What you are asked to do: Pictures excluded, copy every record that follows exactly as it appears.

Data section:
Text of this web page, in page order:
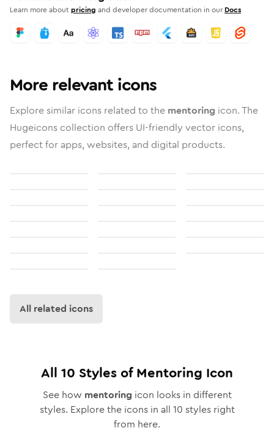
Learn more aboutpricing and developer documentation in our Docs
More relevant icons
Explore similar icons related to the mentoring icon. The
Hugeicons collection offers UI-friendly vector icons,
perfect for apps, websites, and digital products.
All related icons
All 10 Styles ofMentoring Icon
See how mentoring icon looks in different
styles. Explore the icons in all 10 styles right
from here.
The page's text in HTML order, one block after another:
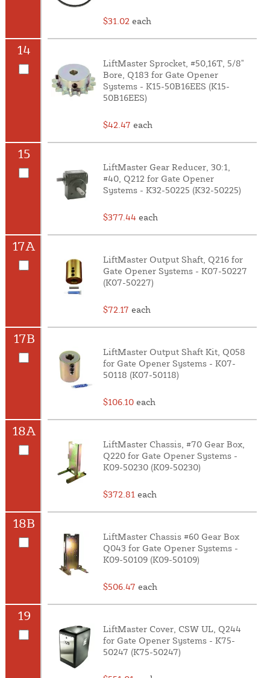
$31.02 each
14
LiftMaster Sprocket, #50,16T, 5/8"
Bore, Q183 for Gate Opener
Systems - K15-50B16EES (K15-
50B16EES)
$42.47 each
15
LiftMaster Gear Reducer, 30:1,
#40, Q212 for Gate Opener
Systems - K32-50225 (K32-50225)
$377.44 each
17A
LiftMaster Output Shaft, Q216 for
Gate Opener Systems - K07-50227
(K07-50227)
$72.17 each
17B
LiftMaster Output Shaft Kit, Q058
for Gate Opener Systems - K07-
50118 (K07-50118)
$106.10 each
18A
LiftMaster Chassis, #70 Gear Box,
Q220 for Gate Opener Systems -
K09-50230 (K09-50230)
$372.81 each
18B
LiftMaster Chassis #60 Gear Box
Q043 for Gate Opener Systems -
K09-50109 (K09-50109)
$506.47 each
19
LiftMaster Cover, CSW UL, Q244
for Gate Opener Systems - K75-
50247 (K75-50247)
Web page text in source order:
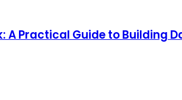
A Practical Guide to Building
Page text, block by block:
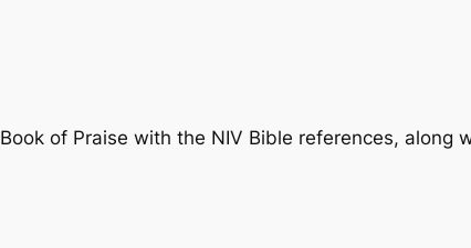
Book of Praise with the NIV Bible references, along
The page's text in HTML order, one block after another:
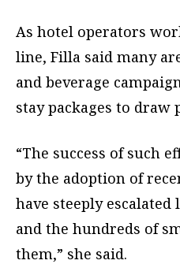
As hotel operators
line, Filla said many
and beverage
stay packages to draw
“The success of such
by the adoption of
have steeply
and the hundreds of
them,” she said.
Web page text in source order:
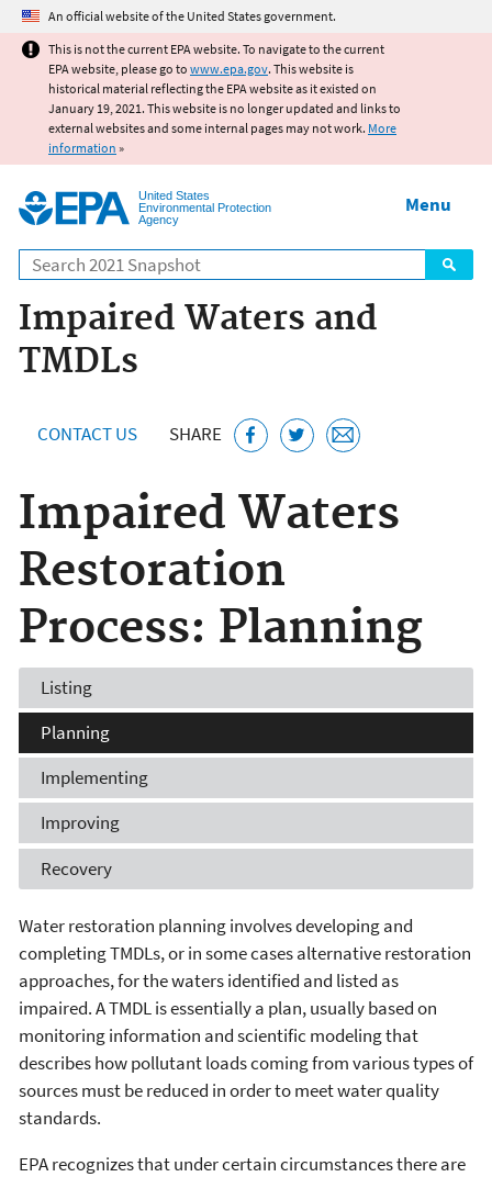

Answer box:
Text of this web page, in page order:
Learn more aboutpricing and developer documentation in our Docs
More relevant icons
Explore similar icons related to the mentoring icon. The
Hugeicons collection offers UI-friendly vector icons,
perfect for apps, websites, and digital products.
All related icons
All 10 Styles ofMentoring Icon
See how mentoring icon looks in different
styles. Explore the icons in all 10 styles right
from here.
The page's text in HTML order, one block after another:
$31.02 each
14
LiftMaster Sprocket, #50,16T, 5/8"
Bore, Q183 for Gate Opener
Systems - K15-50B16EES (K15-
50B16EES)
$42.47 each
15
LiftMaster Gear Reducer, 30:1,
#40, Q212 for Gate Opener
Systems - K32-50225 (K32-50225)
$377.44 each
17A
LiftMaster Output Shaft, Q216 for
Gate Opener Systems - K07-50227
(K07-50227)
$72.17 each
17B
LiftMaster Output Shaft Kit, Q058
for Gate Opener Systems - K07-
50118 (K07-50118)
$106.10 each
18A
LiftMaster Chassis, #70 Gear Box,
Q220 for Gate Opener Systems -
K09-50230 (K09-50230)
$372.81 each
18B
LiftMaster Chassis #60 Gear Box
Q043 for Gate Opener Systems -
K09-50109 (K09-50109)
$506.47 each
19
LiftMaster Cover, CSW UL, Q244
for Gate Opener Systems - K75-
50247 (K75-50247)
Web page text in source order:
A Practical Guide to Building
Page text, block by block:
Book of Praise with the NIV Bible references, along
The page's text in HTML order, one block after another:
As hotel operators
line, Filla said many
and beverage
stay packages to draw
“The success of such
by the adoption of
have steeply
and the hundreds of
them,” she said.
Web page text in source order:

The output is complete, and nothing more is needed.